§ TASK DIRECTIONS:
What you return must match the records below character for character, except that no picture appears.

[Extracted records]
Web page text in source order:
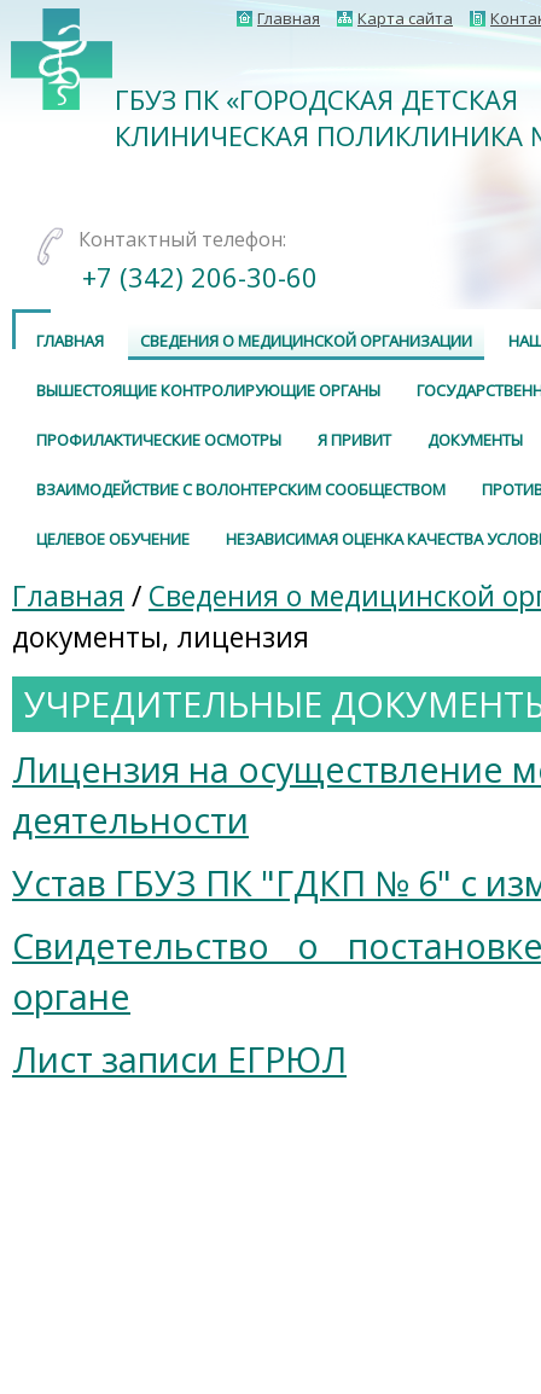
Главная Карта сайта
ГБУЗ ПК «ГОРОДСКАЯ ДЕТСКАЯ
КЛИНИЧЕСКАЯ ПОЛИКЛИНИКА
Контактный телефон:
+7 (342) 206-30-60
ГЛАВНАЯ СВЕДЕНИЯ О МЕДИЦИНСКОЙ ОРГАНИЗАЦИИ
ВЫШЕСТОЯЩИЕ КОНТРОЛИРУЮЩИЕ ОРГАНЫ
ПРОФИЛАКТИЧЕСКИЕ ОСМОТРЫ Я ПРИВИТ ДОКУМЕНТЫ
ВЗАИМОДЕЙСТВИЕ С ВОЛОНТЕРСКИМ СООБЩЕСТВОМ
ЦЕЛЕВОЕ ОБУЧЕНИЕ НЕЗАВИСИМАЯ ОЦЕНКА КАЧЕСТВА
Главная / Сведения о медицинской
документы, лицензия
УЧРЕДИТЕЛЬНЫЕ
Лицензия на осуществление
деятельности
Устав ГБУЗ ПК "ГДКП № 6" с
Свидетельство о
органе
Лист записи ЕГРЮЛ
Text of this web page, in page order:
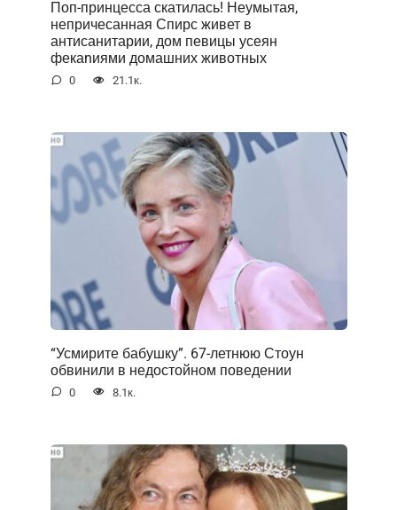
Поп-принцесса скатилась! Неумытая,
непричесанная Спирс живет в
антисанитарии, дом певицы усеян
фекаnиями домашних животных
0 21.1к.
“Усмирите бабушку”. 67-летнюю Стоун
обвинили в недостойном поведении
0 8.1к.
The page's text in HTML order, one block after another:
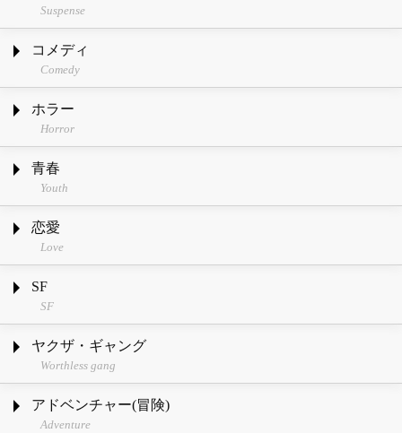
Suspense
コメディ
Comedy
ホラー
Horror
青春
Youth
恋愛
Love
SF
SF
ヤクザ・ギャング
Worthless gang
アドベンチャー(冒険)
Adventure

§ ANSWER AREA:
Web page text in source order:
Главная Карта сайта
ГБУЗ ПК «ГОРОДСКАЯ ДЕТСКАЯ
КЛИНИЧЕСКАЯ ПОЛИКЛИНИКА
Контактный телефон:
+7 (342) 206-30-60
ГЛАВНАЯ СВЕДЕНИЯ О МЕДИЦИНСКОЙ ОРГАНИЗАЦИИ
ВЫШЕСТОЯЩИЕ КОНТРОЛИРУЮЩИЕ ОРГАНЫ
ПРОФИЛАКТИЧЕСКИЕ ОСМОТРЫ Я ПРИВИТ ДОКУМЕНТЫ
ВЗАИМОДЕЙСТВИЕ С ВОЛОНТЕРСКИМ СООБЩЕСТВОМ
ЦЕЛЕВОЕ ОБУЧЕНИЕ НЕЗАВИСИМАЯ ОЦЕНКА КАЧЕСТВА
Главная / Сведения о медицинской
документы, лицензия
УЧРЕДИТЕЛЬНЫЕ
Лицензия на осуществление
деятельности
Устав ГБУЗ ПК "ГДКП № 6" с
Свидетельство о
органе
Лист записи ЕГРЮЛ
Text of this web page, in page order:
Поп-принцесса скатилась! Неумытая,
непричесанная Спирс живет в
антисанитарии, дом певицы усеян
фекаnиями домашних животных
0 21.1к.
“Усмирите бабушку”. 67-летнюю Стоун
обвинили в недостойном поведении
0 8.1к.
The page's text in HTML order, one block after another:
Suspense
コメディ
Comedy
ホラー
Horror
青春
Youth
恋愛
Love
SF
SF
ヤクザ・ギャング
Worthless gang
アドベンチャー(冒険)
Adventure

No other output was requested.